▶ Your objective
In the records below, the line with "Ein Aquarium einrichten (42, 369, 179, 385)" opens the range and the line with "Aus unserem Magazin: (7, 318, 146, 334)" closes it; print that range exactly and nothing else.
┄┄┄┄┄┄┄┄┄┄
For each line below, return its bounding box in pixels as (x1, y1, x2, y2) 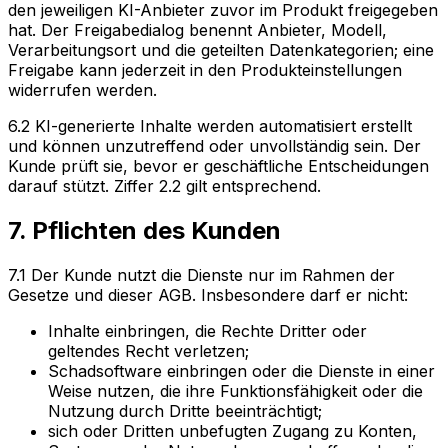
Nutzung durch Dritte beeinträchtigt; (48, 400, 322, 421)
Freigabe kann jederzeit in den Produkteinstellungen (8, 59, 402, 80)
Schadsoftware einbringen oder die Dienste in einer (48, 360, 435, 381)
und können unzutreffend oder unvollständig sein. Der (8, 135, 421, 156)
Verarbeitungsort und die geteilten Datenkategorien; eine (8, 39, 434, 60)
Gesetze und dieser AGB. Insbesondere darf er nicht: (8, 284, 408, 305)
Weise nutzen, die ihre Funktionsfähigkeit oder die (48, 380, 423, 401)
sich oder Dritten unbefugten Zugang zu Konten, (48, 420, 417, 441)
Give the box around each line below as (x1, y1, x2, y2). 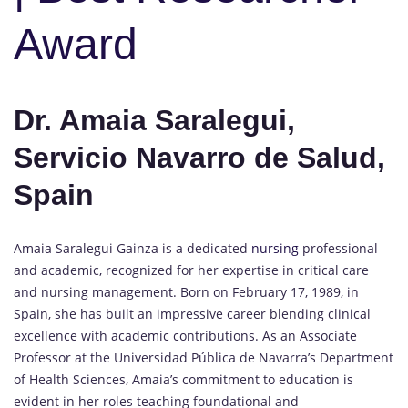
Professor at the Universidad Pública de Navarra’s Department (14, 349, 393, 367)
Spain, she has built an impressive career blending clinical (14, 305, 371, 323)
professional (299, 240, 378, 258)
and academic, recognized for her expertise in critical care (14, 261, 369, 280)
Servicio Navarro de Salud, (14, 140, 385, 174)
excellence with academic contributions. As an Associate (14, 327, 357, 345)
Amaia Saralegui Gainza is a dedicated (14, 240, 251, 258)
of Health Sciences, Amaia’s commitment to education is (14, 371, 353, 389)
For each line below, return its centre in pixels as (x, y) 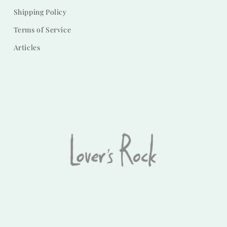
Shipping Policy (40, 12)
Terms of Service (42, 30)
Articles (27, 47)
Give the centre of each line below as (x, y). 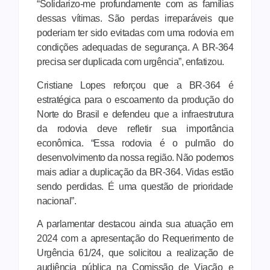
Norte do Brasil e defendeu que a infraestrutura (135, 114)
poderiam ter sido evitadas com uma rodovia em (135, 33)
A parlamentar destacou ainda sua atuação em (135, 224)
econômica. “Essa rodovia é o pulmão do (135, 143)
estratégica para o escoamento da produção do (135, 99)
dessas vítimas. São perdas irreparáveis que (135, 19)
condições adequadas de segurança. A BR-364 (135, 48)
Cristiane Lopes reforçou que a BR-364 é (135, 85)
┄┄┄┄┄┄┄┄┄┄
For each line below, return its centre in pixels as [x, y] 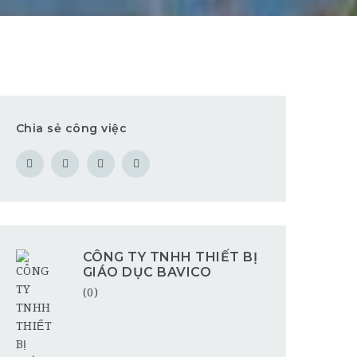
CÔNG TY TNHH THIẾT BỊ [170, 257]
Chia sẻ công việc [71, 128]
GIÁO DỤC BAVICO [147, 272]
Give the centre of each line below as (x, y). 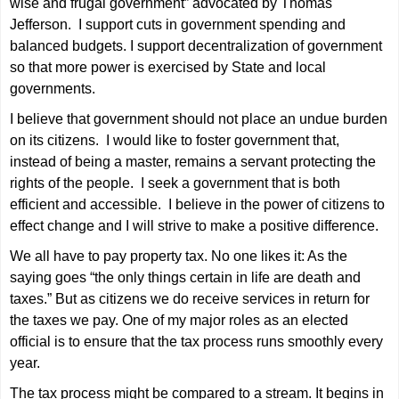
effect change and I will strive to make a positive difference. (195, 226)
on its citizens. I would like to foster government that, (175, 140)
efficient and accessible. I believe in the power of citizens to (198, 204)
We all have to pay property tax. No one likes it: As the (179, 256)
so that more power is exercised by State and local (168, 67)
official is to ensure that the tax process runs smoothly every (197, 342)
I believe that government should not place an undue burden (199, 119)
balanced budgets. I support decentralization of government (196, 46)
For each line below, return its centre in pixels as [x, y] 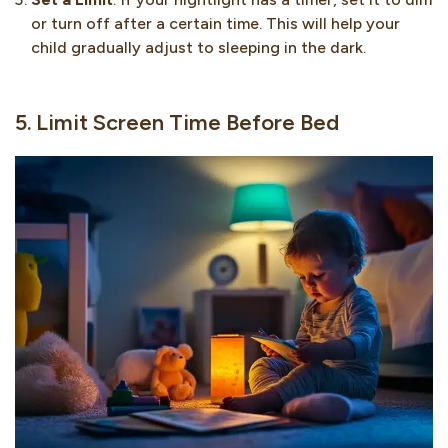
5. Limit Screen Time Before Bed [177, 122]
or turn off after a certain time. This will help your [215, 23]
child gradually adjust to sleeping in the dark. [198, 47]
┄┄┄┄┄┄┄┄┄┄
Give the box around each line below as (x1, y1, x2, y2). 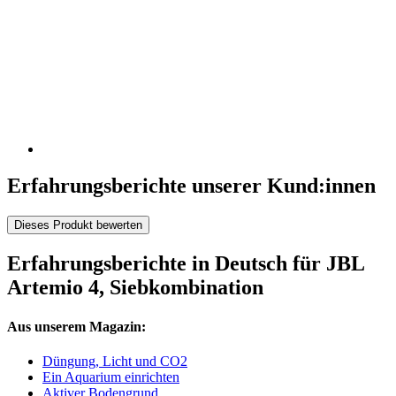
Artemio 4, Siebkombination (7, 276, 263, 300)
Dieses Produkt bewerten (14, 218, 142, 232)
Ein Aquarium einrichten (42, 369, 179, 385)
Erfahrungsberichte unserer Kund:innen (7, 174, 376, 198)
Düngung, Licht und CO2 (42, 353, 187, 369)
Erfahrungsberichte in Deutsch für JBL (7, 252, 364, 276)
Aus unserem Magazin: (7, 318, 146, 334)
┄┄┄┄┄┄┄┄┄┄
▶ Written solution
Ein Aquarium einrichten (42, 369, 179, 385)
Erfahrungsberichte unserer Kund:innen (7, 174, 376, 198)
Düngung, Licht und CO2 (42, 353, 187, 369)
Erfahrungsberichte in Deutsch für JBL (7, 252, 364, 276)
Aus unserem Magazin: (7, 318, 146, 334)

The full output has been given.